Glioblastoma (GBM), a subgroup of diffuse gliomas, is the most common high-grade primary brain tumor in adults [1]. Standard therapy for GBM entails maximal safe surgical resection followed by radiotherapy (RT) with concurrent and adjuvant temozolomide (TMZ) [2,3]. Despite aggressive treatment, survival following diagnosis with GBM remains dismal: median survival is 14–16 months, with only a minority of patients surviving beyond two years [4,5]. There is a significant need to identify and assess other therapeutic options for these patients.
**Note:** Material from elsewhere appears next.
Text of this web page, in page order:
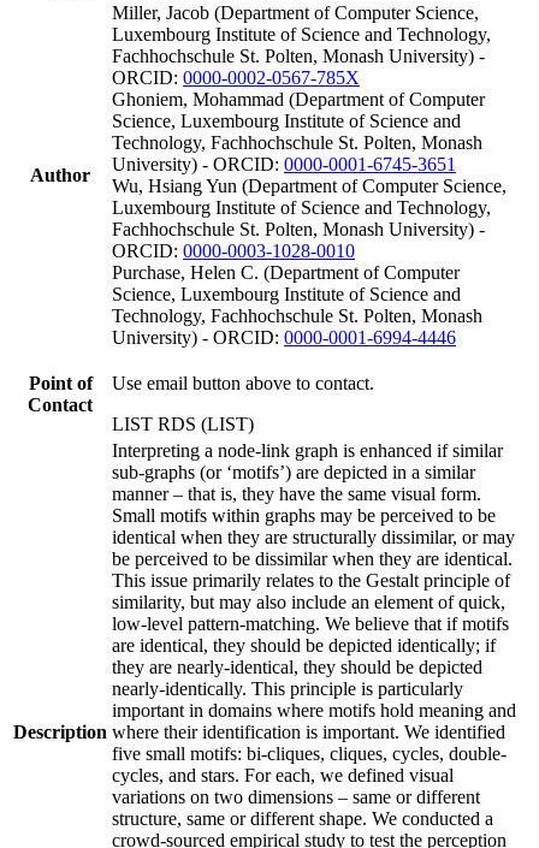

The synonymous finding of neoangiogenesis in GBM suggested a possible utility for anti-angiogenic therapies in this disease. The monoclonal anti-VEGF-A antibody, bevacizumab (BEV), was a particularly attractive candidate for study, as drug delivery was deemed necessary only to the abluminal surface of tumor-associated endothelial cells. While early studies examining BEV in patients with recurrent malignant glioma were promising [6,7,8], the results of multiple randomized control trials (RCTs) examining the role of BEV in the treatment of patients with newly diagnosed GBM failed to show a positive effect of BEV on overall survival (OS) [9,10,11]. As a result, the role of BEV in the treatment of patients with newly diagnosed and recurrent GBM remains unclear.
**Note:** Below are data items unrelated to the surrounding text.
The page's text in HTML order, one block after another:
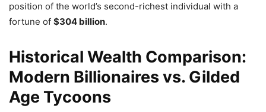
position of the world’s second-richest individual with a
fortune of $304 billion.
Historical Wealth Comparison:
Modern Billionaires vs. Gilded
Age Tycoons
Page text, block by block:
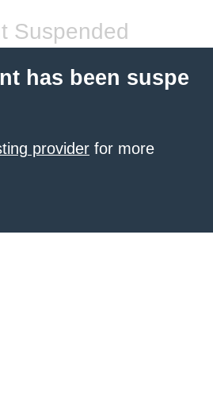
Suspended
has been suspe
provider for more
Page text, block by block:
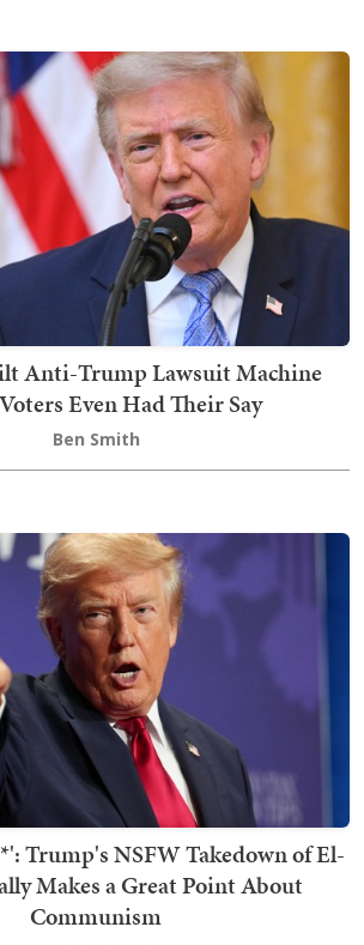
Anti-Trump Lawsuit Machine
Even Had Their Say
Ben Smith
Trump's NSFW Takedown of El-
Makes a Great Point About
Communism

Newly diagnosed and recurrent forms of GBM differ from a molecular, genetic, and clinical standpoint. Transcriptional profiling allows the classification of GBM into classical, proneural, or mesenchymal subtypes [12]. The classical subtype is seen more commonly in newly diagnosed GBM, while the mesenchymal subtype appears more frequently in recurrent GBM. Furthermore, tumor recurrence is associated with the accumulation of new genetic mutations. TP53 mutations are more common in recurrent GBM, particularly in the proneural and mesenchymal subtypes [12]. Proneural subtypes also include, but are not limited to, isocitrate dehydrogenase-1 (IDH1)-mutant GBM. The vast differences between newly diagnosed and recurrent GBM necessitate the treatment of these diseases as separate entities.
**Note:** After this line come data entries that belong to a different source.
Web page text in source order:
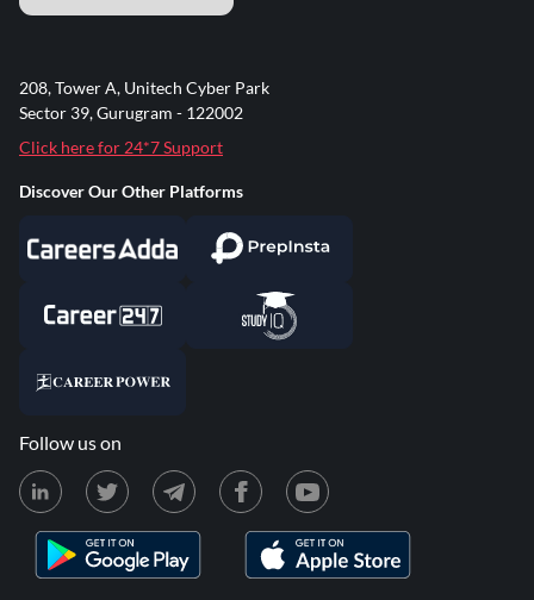
208, Tower A, Unitech Cyber Park
Sector 39, Gurugram - 122002
Click here for 24*7 Support
Discover Our Other Platforms
Follow us on
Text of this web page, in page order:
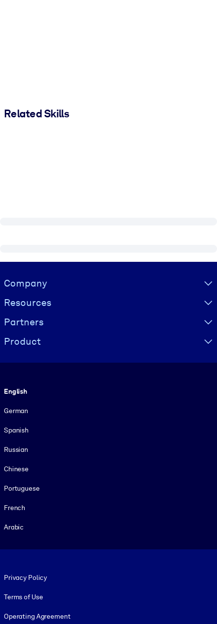
Related Skills
Visually hidden Text
Company
Resources
Partners
Product
English
German
Spanish
Russian
Chinese
Portuguese
French
Arabic
Privacy Policy
Terms of Use
Operating Agreement

To address the ambiguity of the role of BEV for the treatment of newly diagnosed GBM, we conducted a systematic review of RCTs of patients diagnosed with newly diagnosed GBM treated with BEV. In addition, we performed a meta-analysis to determine the effect of BEV on OS and progression-free-survival (PFS) in adult patients diagnosed with newly diagnosed GBM.

2. Results

2.1. Systematic Literature Review

In total, 399 citations were retrieved from PubMed and Google Scholar. Screening for title led to the exclusion of 367 of these citations; the remaining 32 citations were screened for abstract. Of these, seven citations (n = 2,065 patients) met inclusion criteria and were eligible to be included in the qualitative synthesis of this literature review [9,10,13,14,15,16,17] (Table 1); the remaining 25 citations were excluded per the criteria detailed above. Each of the seven RCTs is specific to the primary diagnosis of GBM. Figure 1 shows the PRISMA flowchart. Treatment course varied widely in both the treatment and control groups across all seven RCTs. All studies administered BEV intravenously at 10 mg/kg every two weeks, starting at varying time points within treatment plan.

Table 1

Randomized control trials since 2014 assessing bevacizumab use in newly diagnosed glioblastoma.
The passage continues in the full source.